Projects I Worked On
CVQA: Culturally-diverse Multilingual Visual Question Answering Benchmark
2024-06-10
Visual Question Answering (VQA) is an important task in multimodal AI, and it is often used to test the ability of vision-language models to understand and reason on knowledge present in both visual and textual data. However, most of the current VQA models use datasets that are primarily focused on English and a few major world languages, with images that are typically Western-centric. While recent efforts have tried to increase the number of languages covered on VQA datasets, they still lack diversity in low-resource languages. More importantly, although these datasets often extend their linguistic range via translation or some other approaches, they usually keep images the same, resulting in narrow cultural representation. To address these limitations, we construct CVQA, a new Culturally-diverse multilingual Visual Question Answering benchmark, designed to cover a rich set of languages and cultures, where we engage native speakers and cultural experts in the data collection process. As a result, CVQA includes culturally-driven images and questions from across 28 countries on four continents, covering 26 languages with 11 scripts, providing a total of 9k questions. We then benchmark several Multimodal Large Language Models (MLLMs) on CVQA, and show that the dataset is challenging for the current state-of-the-art models. This benchmark can serve as a probing evaluation suite for assessing the cultural capability and bias of multimodal models and hopefully encourage more research efforts toward increasing cultural awareness and linguistic diversity in this field.

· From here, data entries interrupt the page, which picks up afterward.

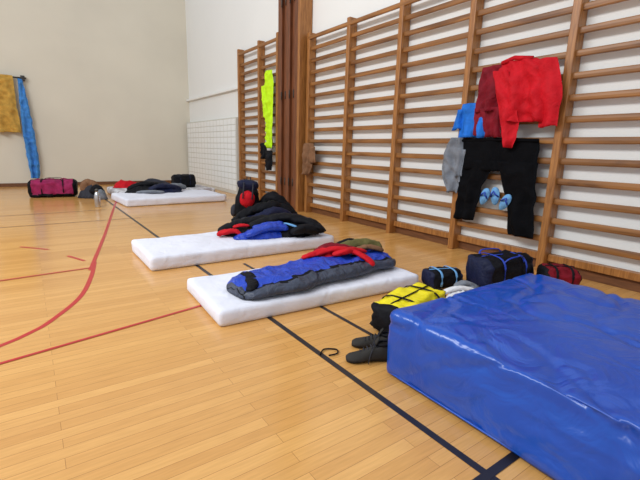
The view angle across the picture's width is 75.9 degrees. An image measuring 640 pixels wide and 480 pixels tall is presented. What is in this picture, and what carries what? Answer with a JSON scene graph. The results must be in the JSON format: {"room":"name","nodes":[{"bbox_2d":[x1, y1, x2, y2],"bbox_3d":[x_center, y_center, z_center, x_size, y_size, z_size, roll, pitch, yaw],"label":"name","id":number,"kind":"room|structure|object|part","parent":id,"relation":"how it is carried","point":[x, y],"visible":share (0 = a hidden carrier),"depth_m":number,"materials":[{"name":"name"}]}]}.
{"room":"school gymnasium","nodes":[
{"label":"school gymnasium","id":0,"kind":"room"},
{"bbox_2d":[0,0,189,182],"bbox_3d":[-10.328,-4.936,10.432,13.860,7.200,0.250,-7,15,-34],"label":"wall","id":1,"kind":"structure","parent":0,"point":[106,86],"depth_m":12.79,"materials":[{"name":"beige paint"}]},
{"bbox_2d":[13,75,25,80],"bbox_3d":[-8.942,-4.522,11.278,1.400,0.140,0.143,-7,15,-34],"label":"towel rail","id":2,"kind":"object","parent":1,"relation":"attached to","point":[22,77],"visible":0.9,"depth_m":11.56,"materials":[{"name":"metal"}]},
{"bbox_2d":[0,74,20,132],"bbox_3d":[-8.922,-3.774,11.317,0.955,1.555,0.193,-7,15,-34],"label":"bath towel","id":3,"kind":"object","parent":2,"relation":"hanging from","point":[9,118],"visible":1,"depth_m":11.46,"materials":[{"name":"yellow fabric"}]},
{"bbox_2d":[17,78,39,177],"bbox_3d":[-8.408,-3.176,11.824,0.303,2.774,0.185,-2,13,-17],"label":"bath towel","id":4,"kind":"object","parent":2,"relation":"hanging from","point":[32,155],"visible":1,"depth_m":11.85,"materials":[{"name":"blue fabric"}]},
{"bbox_2d":[0,180,170,186],"bbox_3d":[-10.351,-1.443,11.081,13.840,0.100,0.024,-7,15,-34],"label":"baseboard","id":5,"kind":"structure","parent":1,"relation":"attached to","point":[168,181],"depth_m":12.17,"materials":[{"name":"brown wood"}]},
{"bbox_2d":[0,184,639,479],"bbox_3d":[-4.859,0.429,3.731,14.160,0.100,19.350,-7,15,-34],"label":"floor","id":6,"kind":"structure","parent":0,"point":[184,395],"depth_m":2.37,"materials":[{"name":"brown wood"}]},
{"bbox_2d":[0,267,89,280],"bbox_3d":[-3.082,0.392,3.864,1.633,0.001,0.170,-7,15,-34],"label":"court line","id":7,"kind":"object","parent":6,"relation":"on","point":[89,267],"visible":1,"depth_m":4.11,"materials":[{"name":"paint"}]},
{"bbox_2d":[0,262,96,346],"bbox_3d":[-2.591,0.561,3.168,1.825,0.001,2.343,-7,15,-34],"label":"court line","id":8,"kind":"object","parent":6,"relation":"on","point":[92,272],"visible":1,"depth_m":3.25,"materials":[{"name":"paint"}]},
{"bbox_2d":[27,177,77,197],"bbox_3d":[-6.532,-1.294,10.053,1.024,0.453,0.561,-5,14,-27],"label":"duffel bag","id":9,"kind":"object","parent":6,"relation":"on","point":[49,187],"visible":1,"depth_m":9.87,"materials":[{"name":"fabric"}]},
{"bbox_2d":[0,217,141,227],"bbox_3d":[-4.703,-0.217,6.435,3.601,0.001,0.160,-7,15,-34],"label":"court line","id":10,"kind":"object","parent":6,"relation":"on","point":[138,217],"visible":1,"depth_m":6.84,"materials":[{"name":"paint"}]},
{"bbox_2d":[78,179,107,199],"bbox_3d":[-5.537,-1.243,9.943,0.600,0.453,0.870,-7,15,-34],"label":"heap","id":11,"kind":"object","parent":6,"relation":"on","point":[87,186],"visible":0.84,"depth_m":9.92,"materials":[{"name":"black fabric"}]},
{"bbox_2d":[94,189,100,206],"bbox_3d":[-4.653,-0.875,8.565,0.110,0.375,0.110,-7,15,-34],"label":"water bottle","id":12,"kind":"object","parent":6,"relation":"on","point":[96,194],"visible":1,"depth_m":8.53,"materials":[{"name":"metal"}]},
{"bbox_2d":[0,305,200,363],"bbox_3d":[-1.938,0.742,2.417,3.806,0.001,0.857,-7,15,-34],"label":"court line","id":13,"kind":"object","parent":6,"relation":"on","point":[198,305],"visible":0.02,"depth_m":2.82,"materials":[{"name":"paint"}]},
{"bbox_2d":[88,201,116,269],"bbox_3d":[-3.881,-0.454,7.609,1.519,0.001,7.258,-7,15,-34],"label":"court line","id":14,"kind":"object","parent":6,"relation":"on","point":[92,264],"visible":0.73,"depth_m":5.57,"materials":[{"name":"paint"}]},
{"bbox_2d":[107,184,214,193],"bbox_3d":[-4.346,-1.372,11.289,2.518,0.188,1.421,-8,16,-37],"label":"mattress","id":15,"kind":"object","parent":6,"relation":"on","point":[110,190],"visible":0.23,"depth_m":11.03,"materials":[{"name":"white fabric"}]},
{"bbox_2d":[113,179,136,187],"bbox_3d":[-5.191,-1.516,10.970,0.660,0.202,0.510,-7,15,-34],"label":"jacket","id":16,"kind":"object","parent":15,"relation":"on","point":[120,184],"visible":0.79,"depth_m":10.80,"materials":[{"name":"red fabric"}]},
{"bbox_2d":[171,174,195,186],"bbox_3d":[-3.798,-1.657,11.417,0.618,0.358,0.415,-7,15,-34],"label":"sack","id":17,"kind":"object","parent":15,"relation":"on","point":[189,180],"visible":0.81,"depth_m":11.29,"materials":[{"name":"black fabric"}]},
{"bbox_2d":[111,190,225,206],"bbox_3d":[-3.619,-1.043,9.884,2.315,0.189,1.416,-8,16,-37],"label":"mattress","id":18,"kind":"object","parent":6,"relation":"on","point":[186,196],"visible":0.9,"depth_m":9.39,"materials":[{"name":"white fabric"}]},
{"bbox_2d":[125,178,185,193],"bbox_3d":[-4.062,-1.357,10.196,1.502,0.284,1.196,-7,15,-34],"label":"heap","id":19,"kind":"object","parent":18,"relation":"on","point":[151,185],"visible":1,"depth_m":9.94,"materials":[{"name":"black fabric"}]},
{"bbox_2d":[131,231,333,270],"bbox_3d":[-1.070,0.036,5.351,2.411,0.170,1.016,-7,15,-34],"label":"mattress","id":20,"kind":"object","parent":6,"relation":"on","point":[169,252],"visible":0.67,"depth_m":4.88,"materials":[{"name":"white fabric"}]},
{"bbox_2d":[217,212,325,239],"bbox_3d":[-0.655,-0.215,5.517,1.430,0.280,0.710,-1,13,-13],"label":"heap","id":21,"kind":"object","parent":20,"relation":"on","point":[277,225],"visible":1,"depth_m":5.37,"materials":[{"name":"black fabric"}]},
{"bbox_2d":[230,177,259,216],"bbox_3d":[-1.327,-0.741,7.443,0.502,0.800,0.517,9,14,30],"label":"backpack","id":22,"kind":"object","parent":6,"relation":"on","point":[247,195],"visible":0.79,"depth_m":7.26,"materials":[{"name":"black fabric"}]},
{"bbox_2d":[231,191,297,220],"bbox_3d":[-0.900,-0.545,7.139,0.837,0.542,1.273,8,14,29],"label":"heap","id":23,"kind":"object","parent":6,"relation":"on","point":[271,202],"visible":0.42,"depth_m":6.99,"materials":[{"name":"black fabric"}]},
{"bbox_2d":[278,0,297,209],"bbox_3d":[-0.553,-4.127,8.405,0.277,6.990,0.810,-7,15,-34],"label":"panels","id":24,"kind":"object","parent":6,"relation":"on","point":[288,14],"depth_m":8.62,"materials":[{"name":"brown wood"}]},
{"bbox_3d":[-0.662,-3.914,8.377,0.024,5.560,0.519,-7,15,-34],"label":"hinges","id":25,"kind":"part","parent":24,"relation":"part of","materials":[{"name":"brown wood"}]},
{"bbox_2d":[187,267,418,325],"bbox_3d":[-0.120,0.397,3.896,2.032,0.141,0.932,-6,15,-31],"label":"mattress","id":26,"kind":"object","parent":6,"relation":"on","point":[224,307],"visible":0.53,"depth_m":3.45,"materials":[{"name":"white fabric"}]},
{"bbox_2d":[226,250,395,298],"bbox_3d":[0.002,0.253,3.850,1.812,0.173,0.622,-9,16,-40],"label":"sleeping bag","id":27,"kind":"object","parent":26,"relation":"on","point":[300,274],"visible":0.94,"depth_m":3.54,"materials":[{"name":"blue fabric"}]},
{"bbox_2d":[301,242,374,265],"bbox_3d":[0.166,0.165,4.028,0.709,0.253,0.334,1,12,-4],"label":"jacket","id":28,"kind":"object","parent":27,"relation":"on","point":[330,249],"visible":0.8,"depth_m":3.94,"materials":[{"name":"red fabric"}]},
{"bbox_2d":[337,238,383,251],"bbox_3d":[0.410,0.104,4.359,0.518,0.241,0.376,2,12,2],"label":"rolled blanket","id":29,"kind":"object","parent":27,"relation":"on","point":[365,243],"visible":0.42,"depth_m":4.29,"materials":[{"name":"green fabric"}]},
{"bbox_2d":[106,200,499,479],"bbox_3d":[-2.844,-0.208,6.626,0.040,0.001,15.900,-7,15,-34],"label":"court line","id":30,"kind":"object","parent":6,"relation":"on","point":[455,451],"visible":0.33,"depth_m":2.20,"materials":[{"name":"paint"}]},
{"bbox_2d":[243,263,373,334],"bbox_3d":[0.614,0.766,2.632,0.035,0.001,5.200,-7,15,-34],"label":"court line","id":31,"kind":"object","parent":6,"relation":"on","point":[247,265],"visible":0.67,"depth_m":3.23,"materials":[{"name":"paint"}]},
{"bbox_2d":[320,348,338,355],"bbox_3d":[0.064,0.732,2.687,0.115,0.011,0.104,5,13,13],"label":"strap","id":32,"kind":"object","parent":6,"relation":"on","point":[324,348],"visible":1,"depth_m":2.70,"materials":[{"name":"black fabric"}]},
{"bbox_2d":[346,337,387,363],"bbox_3d":[0.322,0.693,2.580,0.310,0.153,0.116,0,12,-5],"label":"shoe","id":33,"kind":"object","parent":6,"relation":"on","point":[377,352],"visible":0.78,"depth_m":2.56,"materials":[{"name":"fabric"}]},
{"bbox_2d":[351,328,388,347],"bbox_3d":[0.369,0.658,2.744,0.310,0.153,0.135,4,13,9],"label":"shoe","id":34,"kind":"object","parent":6,"relation":"on","point":[360,342],"visible":0.56,"depth_m":2.74,"materials":[{"name":"fabric"}]},
{"bbox_2d":[369,282,445,331],"bbox_3d":[0.695,0.522,3.160,0.356,0.256,0.714,12,16,40],"label":"duffel bag","id":35,"kind":"object","parent":6,"relation":"on","point":[417,293],"visible":0.52,"depth_m":3.02,"materials":[{"name":"yellow fabric"}]},
{"bbox_2d":[421,266,462,287],"bbox_3d":[1.223,0.364,4.103,0.378,0.186,0.272,-2,13,-15],"label":"bag","id":36,"kind":"object","parent":6,"relation":"on","point":[437,277],"visible":0.84,"depth_m":4.01,"materials":[{"name":"black fabric"}]},
{"bbox_2d":[444,280,478,297],"bbox_3d":[1.256,0.463,3.734,0.600,0.155,0.324,-7,15,-34],"label":"heap","id":37,"kind":"object","parent":6,"relation":"on","point":[460,286],"visible":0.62,"depth_m":3.69,"materials":[{"name":"white fabric"}]},
{"bbox_2d":[472,452,519,479],"bbox_3d":[1.409,0.884,2.191,2.200,0.001,0.040,-7,15,-34],"label":"court line","id":38,"kind":"object","parent":6,"relation":"on","point":[489,473],"visible":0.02,"depth_m":1.74,"materials":[{"name":"paint"}]},
{"bbox_2d":[466,248,533,286],"bbox_3d":[1.802,0.294,4.098,0.635,0.357,0.402,-4,13,-23],"label":"duffel bag","id":39,"kind":"object","parent":6,"relation":"on","point":[494,267],"visible":0.84,"depth_m":3.94,"materials":[{"name":"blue fabric"}]},
{"bbox_2d":[387,273,639,479],"bbox_3d":[1.687,0.735,1.936,1.581,0.421,2.319,-7,15,-34],"label":"mat","id":40,"kind":"object","parent":6,"relation":"on","point":[547,368],"visible":1,"depth_m":1.95,"materials":[{"name":"blue plastic"}]},
{"bbox_2d":[536,263,581,284],"bbox_3d":[2.308,0.374,3.982,0.343,0.276,0.296,3,12,5],"label":"bag","id":41,"kind":"object","parent":6,"relation":"on","point":[567,273],"visible":0.48,"depth_m":3.88,"materials":[{"name":"red fabric"}]},
{"bbox_2d":[185,0,639,271],"bbox_3d":[0.908,-3.836,6.821,0.250,7.200,19.300,-7,15,-34],"label":"wall","id":42,"kind":"structure","parent":0,"point":[215,29],"depth_m":6.00,"materials":[{"name":"white paint"}]},
{"bbox_2d":[186,86,237,101],"bbox_3d":[-3.365,-4.458,12.601,0.098,0.060,4.449,-7,15,-34],"label":"trim","id":43,"kind":"structure","parent":42,"relation":"attached to","point":[233,88],"depth_m":12.23,"materials":[{"name":"white paint"}]},
{"bbox_2d":[187,117,238,194],"bbox_3d":[-3.450,-2.703,12.994,0.153,2.100,4.200,-7,15,-34],"label":"tiles","id":44,"kind":"object","parent":42,"relation":"attached to","point":[213,145],"visible":0.87,"depth_m":12.51,"materials":[{"name":"tile"}]},
{"bbox_2d":[237,32,277,199],"bbox_3d":[-1.505,-2.861,10.119,0.162,3.750,2.134,-7,15,-34],"label":"wall bars","id":45,"kind":"object","parent":42,"relation":"attached to","point":[260,60],"visible":0.52,"depth_m":10.14,"materials":[{"name":"brown wood"}]},
{"bbox_2d":[260,143,272,169],"bbox_3d":[-1.284,-1.958,9.608,0.176,0.622,0.562,-5,14,-28],"label":"gloves","id":46,"kind":"object","parent":45,"relation":"hanging from","point":[266,154],"visible":0.97,"depth_m":9.48,"materials":[{"name":"black fabric"}]},
{"bbox_2d":[261,70,273,148],"bbox_3d":[-1.238,-2.975,9.409,0.201,1.708,0.564,-7,15,-34],"label":"vest","id":47,"kind":"object","parent":45,"relation":"hanging from","point":[267,89],"visible":1,"depth_m":9.33,"materials":[{"name":"fabric"}]},
{"bbox_2d":[295,0,312,211],"bbox_3d":[-0.295,-4.036,8.044,0.280,7.000,0.085,-7,15,-34],"label":"door frame","id":48,"kind":"structure","parent":42,"relation":"attached to","point":[305,7],"depth_m":8.20,"materials":[{"name":"brown wood"}]},
{"bbox_2d":[304,0,639,281],"bbox_3d":[2.624,-1.359,4.395,0.162,3.500,9.964,-7,15,-34],"label":"wall bars","id":49,"kind":"object","parent":42,"relation":"attached to","point":[574,52],"visible":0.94,"depth_m":5.36,"materials":[{"name":"brown wood"}]},
{"bbox_2d":[301,143,314,174],"bbox_3d":[-0.253,-1.620,8.217,0.133,0.628,0.500,-7,15,-34],"label":"hand towel","id":50,"kind":"object","parent":49,"relation":"hanging from","point":[308,154],"visible":1,"depth_m":8.19,"materials":[{"name":"brown fabric"}]},
{"bbox_2d":[442,137,465,192],"bbox_3d":[1.752,-0.988,5.458,0.134,0.729,0.368,-7,15,-34],"label":"t-shirt","id":51,"kind":"object","parent":49,"relation":"hanging from","point":[454,153],"visible":1,"depth_m":5.45,"materials":[{"name":"grey fabric"}]},
{"bbox_2d":[452,103,484,137],"bbox_3d":[1.883,-1.508,5.186,0.123,0.429,0.553,-7,15,-34],"label":"t-shirt","id":52,"kind":"object","parent":49,"relation":"hanging from","point":[464,121],"visible":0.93,"depth_m":5.19,"materials":[{"name":"blue fabric"}]},
{"bbox_3d":[2.615,0.189,4.760,0.078,0.080,9.790,-7,15,-34],"label":"rail","id":53,"kind":"part","parent":49,"relation":"part of","materials":[{"name":"brown wood"}]},
{"bbox_2d":[480,188,489,204],"bbox_3d":[2.050,-0.543,5.127,0.064,0.211,0.124,-7,15,-34],"label":"sandal","id":54,"kind":"object","parent":49,"relation":"hanging from","point":[485,194],"visible":1,"depth_m":5.12,"materials":[{"name":"blue rubber"}]},
{"bbox_2d":[473,64,501,137],"bbox_3d":[2.023,-1.653,4.927,0.136,0.827,0.413,-7,15,-34],"label":"shirt","id":55,"kind":"object","parent":49,"relation":"hanging from","point":[486,107],"visible":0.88,"depth_m":4.93,"materials":[{"name":"red fabric"}]},
{"bbox_2d":[490,187,499,204],"bbox_3d":[2.129,-0.536,5.014,0.064,0.219,0.116,-7,15,-34],"label":"sandal","id":56,"kind":"object","parent":49,"relation":"hanging from","point":[495,193],"visible":1,"depth_m":5.01,"materials":[{"name":"blue rubber"}]},
{"bbox_2d":[453,138,539,238],"bbox_3d":[2.110,-0.669,5.029,0.115,1.142,1.148,-7,15,-34],"label":"trousers","id":57,"kind":"object","parent":49,"relation":"hanging from","point":[517,165],"visible":0.96,"depth_m":4.87,"materials":[{"name":"black fabric"}]},
{"bbox_2d":[499,194,511,209],"bbox_3d":[2.209,-0.451,4.913,0.064,0.200,0.143,-7,15,-34],"label":"sandal","id":58,"kind":"object","parent":49,"relation":"hanging from","point":[505,201],"visible":1,"depth_m":4.91,"materials":[{"name":"blue rubber"}]},
{"bbox_2d":[493,55,562,147],"bbox_3d":[2.247,-1.537,4.548,0.181,1.010,0.813,-7,15,-34],"label":"jacket","id":59,"kind":"object","parent":49,"relation":"hanging from","point":[527,88],"visible":1,"depth_m":4.53,"materials":[{"name":"red fabric"}]},
{"bbox_2d":[312,207,639,292],"bbox_3d":[2.991,0.399,4.316,0.029,0.120,11.300,-7,15,-34],"label":"baseboard","id":60,"kind":"structure","parent":42,"relation":"attached to","point":[615,281],"depth_m":5.61,"materials":[{"name":"brown wood"}]}
]}

IrokoBench: A New Benchmark for African Languages in the Age of Large Language Models
2024-06-05
Despite the widespread adoption of Large language models (LLMs), their remarkable capabilities remain limited to a few high-resource languages. Additionally,many low-resource languages (e.g., African languages) are often evaluated only on basic text classification tasks due to the lack of appropriate or comprehensive benchmarks outside of high-resource languages. In this paper, we introduce IrokoBench—a human-translated benchmark dataset for 16 typologicallydiverse low-resource African languages covering three tasks: natural language inference (AfriXNLI), mathematical reasoning (AfriMGSM), and multi-choice knowledge-based QA (AfriMMLU). We use IrokoBench to evaluate zero-shot, few-shot, and translate-test settings (where test sets are translated into English) across 10 open and four proprietary LLMs. Our evaluation reveals a significant performance gap between high-resource languages (such as English and French) and low-resource African languages. We observe a significant performance gap between open and proprietary models, with the highest performing open model, Aya-101 only at 58% of the best-performing proprietary model GPT-4o performance. Machine translating the test set to English before evaluation helped to close the gap for larger models that are English-centric, like LLaMa 3 70B. These findings suggest that more efforts are needed to develop and adapt LLMs for African languages
EthioLLM: Multilingual Large Language Models for Ethiopian Languages with Task Evaluation
2024-03-28
Large language models (LLMs) have gained popularity recently due to their outstanding performance in various downstream Natural Language Processing (NLP) tasks. However, low-resource languages are still lagging behind current state-of-the-art (SOTA) developments in the field of NLP due to insufficient resources to train LLMs. Ethiopian languages exhibit remarkable linguistic diversity, encompassing a wide array of scripts, and are imbued with profound religious and cultural significance. This paper introduces EthioLLM – multilingual large language models for five Ethiopian languages (Amharic, Ge’ez, Afan Oromo, Somali, and Tigrinya) and English, and Ethiobenchmark – a new benchmark dataset for various downstream NLP tasks. We evaluate the performance of these models across five downstream NLP tasks. We open-source our multilingual language models, new benchmark datasets for various downstream tasks, and task-specific fine-tuned language models and discuss the performance of the models. Our dataset and models are available at the EthioNLP HuggingFace repository.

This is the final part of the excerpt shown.